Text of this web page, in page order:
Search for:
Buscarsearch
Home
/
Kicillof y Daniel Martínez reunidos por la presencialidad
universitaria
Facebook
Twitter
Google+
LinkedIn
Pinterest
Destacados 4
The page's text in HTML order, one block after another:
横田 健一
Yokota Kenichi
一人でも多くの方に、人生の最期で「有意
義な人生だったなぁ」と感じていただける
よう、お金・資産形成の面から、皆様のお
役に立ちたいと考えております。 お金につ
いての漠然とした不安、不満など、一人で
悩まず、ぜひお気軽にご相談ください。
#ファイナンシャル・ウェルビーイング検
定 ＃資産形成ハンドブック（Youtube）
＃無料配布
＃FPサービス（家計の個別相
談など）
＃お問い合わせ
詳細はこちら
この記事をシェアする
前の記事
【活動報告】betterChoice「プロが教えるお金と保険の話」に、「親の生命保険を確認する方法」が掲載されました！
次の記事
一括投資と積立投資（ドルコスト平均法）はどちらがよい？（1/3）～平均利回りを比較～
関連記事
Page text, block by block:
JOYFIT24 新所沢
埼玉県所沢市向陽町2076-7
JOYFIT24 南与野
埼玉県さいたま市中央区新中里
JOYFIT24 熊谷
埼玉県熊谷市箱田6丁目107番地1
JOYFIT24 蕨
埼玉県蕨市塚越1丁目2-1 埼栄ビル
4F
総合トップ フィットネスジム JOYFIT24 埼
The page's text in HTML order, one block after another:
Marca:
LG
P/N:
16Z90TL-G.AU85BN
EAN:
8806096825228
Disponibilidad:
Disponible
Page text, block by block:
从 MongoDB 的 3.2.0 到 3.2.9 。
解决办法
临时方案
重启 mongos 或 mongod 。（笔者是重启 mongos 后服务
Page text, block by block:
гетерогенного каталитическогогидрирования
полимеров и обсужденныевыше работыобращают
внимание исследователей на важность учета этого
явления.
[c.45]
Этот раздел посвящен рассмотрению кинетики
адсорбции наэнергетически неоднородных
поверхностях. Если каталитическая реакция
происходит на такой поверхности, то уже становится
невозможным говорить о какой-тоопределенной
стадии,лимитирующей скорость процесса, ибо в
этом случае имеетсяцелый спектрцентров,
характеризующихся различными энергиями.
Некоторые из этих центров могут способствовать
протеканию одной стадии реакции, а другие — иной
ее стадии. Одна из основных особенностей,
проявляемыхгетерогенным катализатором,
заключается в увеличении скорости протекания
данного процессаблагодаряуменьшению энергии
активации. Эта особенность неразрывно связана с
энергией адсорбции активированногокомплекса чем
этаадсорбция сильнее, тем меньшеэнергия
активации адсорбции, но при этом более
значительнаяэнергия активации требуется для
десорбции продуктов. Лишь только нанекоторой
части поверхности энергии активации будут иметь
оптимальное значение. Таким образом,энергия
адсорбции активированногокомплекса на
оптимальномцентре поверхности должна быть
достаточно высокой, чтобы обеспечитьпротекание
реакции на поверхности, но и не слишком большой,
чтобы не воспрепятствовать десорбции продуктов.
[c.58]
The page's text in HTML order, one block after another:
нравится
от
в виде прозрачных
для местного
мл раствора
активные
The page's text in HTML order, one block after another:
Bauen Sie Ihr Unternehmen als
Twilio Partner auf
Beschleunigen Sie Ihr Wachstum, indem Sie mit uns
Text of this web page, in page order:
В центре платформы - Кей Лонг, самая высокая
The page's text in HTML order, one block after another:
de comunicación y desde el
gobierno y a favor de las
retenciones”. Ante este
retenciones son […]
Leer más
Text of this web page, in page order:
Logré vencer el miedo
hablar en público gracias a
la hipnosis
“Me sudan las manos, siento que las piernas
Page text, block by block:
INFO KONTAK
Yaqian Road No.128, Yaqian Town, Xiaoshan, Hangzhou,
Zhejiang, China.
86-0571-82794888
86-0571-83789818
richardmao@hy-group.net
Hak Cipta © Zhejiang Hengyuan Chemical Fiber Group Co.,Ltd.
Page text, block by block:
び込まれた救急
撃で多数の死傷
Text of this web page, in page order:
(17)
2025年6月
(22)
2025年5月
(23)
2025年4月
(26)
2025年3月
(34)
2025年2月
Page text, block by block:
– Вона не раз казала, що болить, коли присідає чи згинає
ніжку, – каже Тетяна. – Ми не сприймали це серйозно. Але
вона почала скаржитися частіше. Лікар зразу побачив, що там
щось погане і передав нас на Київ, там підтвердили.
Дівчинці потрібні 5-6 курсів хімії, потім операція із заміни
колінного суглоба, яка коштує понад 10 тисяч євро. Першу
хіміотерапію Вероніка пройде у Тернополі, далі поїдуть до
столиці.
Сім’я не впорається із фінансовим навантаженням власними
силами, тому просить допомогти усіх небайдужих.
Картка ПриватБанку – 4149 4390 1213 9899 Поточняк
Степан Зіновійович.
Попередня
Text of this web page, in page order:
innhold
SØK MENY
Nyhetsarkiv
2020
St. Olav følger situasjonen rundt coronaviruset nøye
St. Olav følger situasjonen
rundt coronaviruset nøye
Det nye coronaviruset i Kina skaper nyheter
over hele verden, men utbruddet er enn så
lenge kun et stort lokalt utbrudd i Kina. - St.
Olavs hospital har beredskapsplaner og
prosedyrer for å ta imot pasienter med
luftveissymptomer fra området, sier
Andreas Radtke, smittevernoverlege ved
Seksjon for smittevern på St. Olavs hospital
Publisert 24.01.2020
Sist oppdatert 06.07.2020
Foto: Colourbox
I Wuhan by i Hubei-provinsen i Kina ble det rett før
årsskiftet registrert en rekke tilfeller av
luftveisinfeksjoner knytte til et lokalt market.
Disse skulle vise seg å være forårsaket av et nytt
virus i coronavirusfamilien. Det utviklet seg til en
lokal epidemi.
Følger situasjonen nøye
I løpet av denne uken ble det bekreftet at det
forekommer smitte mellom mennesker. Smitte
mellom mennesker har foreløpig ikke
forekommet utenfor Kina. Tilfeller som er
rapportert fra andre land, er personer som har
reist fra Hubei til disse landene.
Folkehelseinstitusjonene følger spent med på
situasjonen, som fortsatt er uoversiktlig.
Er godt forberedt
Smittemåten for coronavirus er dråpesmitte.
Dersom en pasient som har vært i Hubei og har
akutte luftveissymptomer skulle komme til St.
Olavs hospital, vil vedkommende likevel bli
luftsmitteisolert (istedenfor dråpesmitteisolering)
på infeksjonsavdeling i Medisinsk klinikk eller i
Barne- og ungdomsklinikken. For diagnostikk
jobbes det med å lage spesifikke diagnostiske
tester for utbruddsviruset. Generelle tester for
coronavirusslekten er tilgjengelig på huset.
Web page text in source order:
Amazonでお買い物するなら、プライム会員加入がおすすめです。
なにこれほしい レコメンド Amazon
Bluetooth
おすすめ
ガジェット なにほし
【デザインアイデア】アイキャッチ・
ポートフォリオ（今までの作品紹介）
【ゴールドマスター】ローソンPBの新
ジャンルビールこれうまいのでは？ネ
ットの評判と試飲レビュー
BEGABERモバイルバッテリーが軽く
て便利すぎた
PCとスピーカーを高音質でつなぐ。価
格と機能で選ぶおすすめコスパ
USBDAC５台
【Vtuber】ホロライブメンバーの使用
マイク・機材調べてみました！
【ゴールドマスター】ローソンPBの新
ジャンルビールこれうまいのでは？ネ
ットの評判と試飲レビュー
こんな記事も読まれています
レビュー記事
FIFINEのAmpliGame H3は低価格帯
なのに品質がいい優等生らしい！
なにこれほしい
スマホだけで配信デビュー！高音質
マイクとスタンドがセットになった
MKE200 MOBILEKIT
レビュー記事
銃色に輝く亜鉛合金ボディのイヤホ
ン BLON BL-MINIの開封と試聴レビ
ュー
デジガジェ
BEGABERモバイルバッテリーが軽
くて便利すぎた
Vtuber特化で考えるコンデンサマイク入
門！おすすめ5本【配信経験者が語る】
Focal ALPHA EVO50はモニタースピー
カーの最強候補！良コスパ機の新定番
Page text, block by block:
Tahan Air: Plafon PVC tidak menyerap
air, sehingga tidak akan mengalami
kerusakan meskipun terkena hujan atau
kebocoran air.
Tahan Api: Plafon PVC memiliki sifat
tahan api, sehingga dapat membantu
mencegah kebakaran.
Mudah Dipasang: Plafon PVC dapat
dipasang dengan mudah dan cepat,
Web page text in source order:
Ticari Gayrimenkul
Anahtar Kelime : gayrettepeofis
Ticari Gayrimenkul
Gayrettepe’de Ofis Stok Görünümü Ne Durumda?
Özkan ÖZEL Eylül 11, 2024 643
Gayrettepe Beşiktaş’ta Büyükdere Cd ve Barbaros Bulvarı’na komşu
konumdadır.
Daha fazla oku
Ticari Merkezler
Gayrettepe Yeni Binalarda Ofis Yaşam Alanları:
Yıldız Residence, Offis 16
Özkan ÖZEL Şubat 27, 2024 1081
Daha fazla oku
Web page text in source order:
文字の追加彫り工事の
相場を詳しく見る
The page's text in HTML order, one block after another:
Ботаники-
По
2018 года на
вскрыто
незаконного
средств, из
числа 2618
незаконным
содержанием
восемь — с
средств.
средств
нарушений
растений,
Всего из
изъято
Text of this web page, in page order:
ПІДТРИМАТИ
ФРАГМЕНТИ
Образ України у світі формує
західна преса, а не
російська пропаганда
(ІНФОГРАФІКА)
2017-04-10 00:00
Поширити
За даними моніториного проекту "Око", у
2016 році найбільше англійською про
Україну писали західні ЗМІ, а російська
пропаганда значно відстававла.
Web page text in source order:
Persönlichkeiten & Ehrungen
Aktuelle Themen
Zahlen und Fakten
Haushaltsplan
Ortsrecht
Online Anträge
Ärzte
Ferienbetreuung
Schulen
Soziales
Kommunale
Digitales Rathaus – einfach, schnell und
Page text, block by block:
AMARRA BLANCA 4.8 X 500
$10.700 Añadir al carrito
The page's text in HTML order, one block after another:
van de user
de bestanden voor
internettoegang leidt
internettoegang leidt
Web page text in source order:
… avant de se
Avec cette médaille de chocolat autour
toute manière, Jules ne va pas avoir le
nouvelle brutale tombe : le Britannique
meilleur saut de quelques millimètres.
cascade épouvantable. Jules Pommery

_YOUR GOAL:_ Having located the line containing "Añadir al carrito", set it down along with every line after it through the end of the data, reproducing each exactly.

_RESPONSE:_
$10.700 Añadir al carrito
The page's text in HTML order, one block after another:
van de user
de bestanden voor
internettoegang leidt
internettoegang leidt
Web page text in source order:
… avant de se
Avec cette médaille de chocolat autour
toute manière, Jules ne va pas avoir le
nouvelle brutale tombe : le Britannique
meilleur saut de quelques millimètres.
cascade épouvantable. Jules Pommery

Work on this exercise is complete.